On December 21, 2012, the Company entered into a modified credit agreement with Wells Fargo Bank, N.A. (the "Credit Agreement"). The Credit Agreement modifies the Company's prior Amended and Restated Revolving Credit Agreement with Wachovia Bank, National Association ("Wachovia"), Bank of America, N.A., SunTrust Bank, and Compass Bank dated as of November 10, 2004. The Credit Agreement is for a 5 year term with a maximum facility amount of $55 million. The Credit Agreement provides a revolving credit facility (the “Revolver”) with a maximum facility amount of $40 million, with a $20 million sublimit for standby letters of credit, and a term loan facility of $15 million.

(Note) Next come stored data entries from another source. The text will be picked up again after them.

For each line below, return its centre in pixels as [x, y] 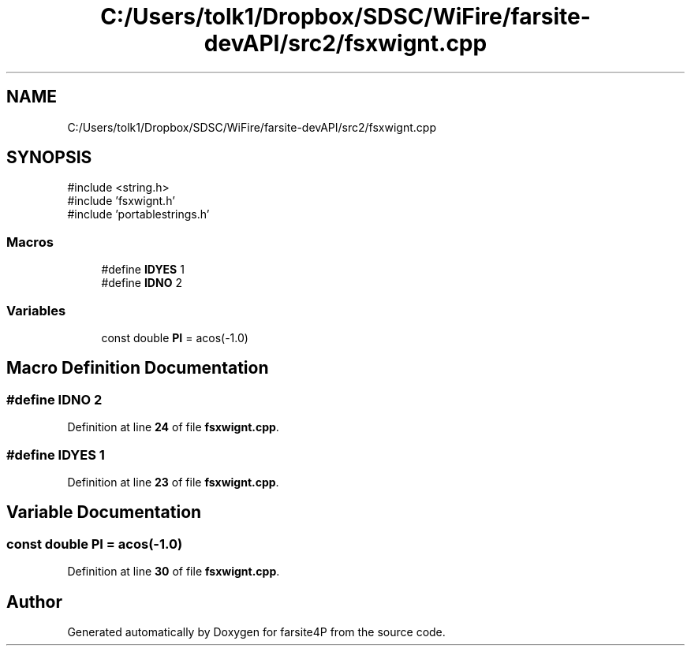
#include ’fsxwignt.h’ [121, 201]
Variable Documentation [104, 512]
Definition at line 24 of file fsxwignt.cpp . [173, 427]
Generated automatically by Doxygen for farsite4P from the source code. [256, 632]
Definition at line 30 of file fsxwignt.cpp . [174, 572]
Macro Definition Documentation [138, 368]
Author [34, 602]
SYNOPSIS [49, 158]
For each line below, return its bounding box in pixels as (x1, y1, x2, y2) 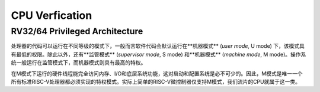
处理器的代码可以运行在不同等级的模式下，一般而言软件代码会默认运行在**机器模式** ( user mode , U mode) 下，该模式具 (11, 42, 305, 50)
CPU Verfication (11, 9, 92, 22)
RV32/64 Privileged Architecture (11, 26, 143, 37)
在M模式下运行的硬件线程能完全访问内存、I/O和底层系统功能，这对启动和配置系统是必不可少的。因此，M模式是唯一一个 (11, 70, 303, 77)
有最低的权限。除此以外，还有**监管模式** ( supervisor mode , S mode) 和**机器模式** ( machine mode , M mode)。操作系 (11, 51, 306, 58)
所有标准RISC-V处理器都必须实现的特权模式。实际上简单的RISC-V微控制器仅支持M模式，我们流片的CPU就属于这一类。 (11, 78, 300, 85)
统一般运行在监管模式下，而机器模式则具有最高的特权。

Wells Fargo Bank, N.A. is the sole lender under the modified Credit Agreement. The Credit Agreement bears interest at a rate of 1.00% over the selected LIBOR, which may change quarterly based on the Company’s ratio of Consolidated Total Debt to Consolidated Total Capital, as defined. A commitment fee of 0.15% per annum is payable quarterly on the unused portion of the Revolver portion of the credit agreement. The commitment fee may also change quarterly based upon the ratio described above. The Credit Agreement contains certain conditions, affirmative financial covenants and negative covenants including limitations on paying cash dividends. Letters of credit in the amount of $5,600,000 were issued under the Revolver. As of June 30, 2013, $7,300,000 was borrowed under the Revolver, $42,100,000 was available for additional borrowing and $62,230,000 of consolidated retained earnings would be available for payment of dividends. The Company was in compliance with all covenants as of June 30, 2013.

 

On June 3, 2013 the Company prepaid the $7,281,000 remaining principal balance on a 6.12% mortgage under an early prepayment provision the note allowed after 7.5 years. The $561,000 cost of the prepayment included a penalty of $386,000 and the remaining deferred loan costs of $175,000.

 

The fair values of the Company’s mortgage notes payable were estimated based on current rates available to the Company for debt of the same remaining maturities. At June 30, 2013, the carrying amount and fair value of such other long-term debt was $51,255,000 and $54,623,000, respectively.